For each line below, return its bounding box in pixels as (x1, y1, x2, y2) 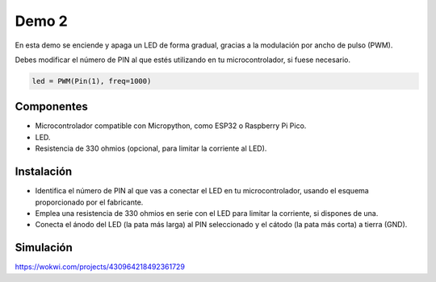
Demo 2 (15, 12, 68, 30)
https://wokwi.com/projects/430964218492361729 (15, 262, 186, 272)
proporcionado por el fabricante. (35, 197, 144, 207)
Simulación (15, 241, 73, 255)
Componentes (15, 100, 89, 114)
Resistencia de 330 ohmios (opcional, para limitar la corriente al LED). (35, 143, 267, 153)
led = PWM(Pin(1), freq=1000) (31, 77, 152, 85)
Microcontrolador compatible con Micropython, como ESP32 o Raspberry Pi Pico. (35, 121, 307, 131)
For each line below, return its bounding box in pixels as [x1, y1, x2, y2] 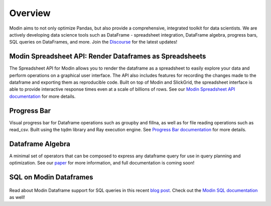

•••••

→ **Problem description**
In the listing above, find the line containing "led = PWM(Pin(1), freq=1000)" and restate it and every later line verbatim, with the pictures left out.

→ **Output below**
led = PWM(Pin(1), freq=1000) (31, 77, 152, 85)
Microcontrolador compatible con Micropython, como ESP32 o Raspberry Pi Pico. (35, 121, 307, 131)
For each line below, return its bounding box in pixels as [x1, y1, x2, y2] 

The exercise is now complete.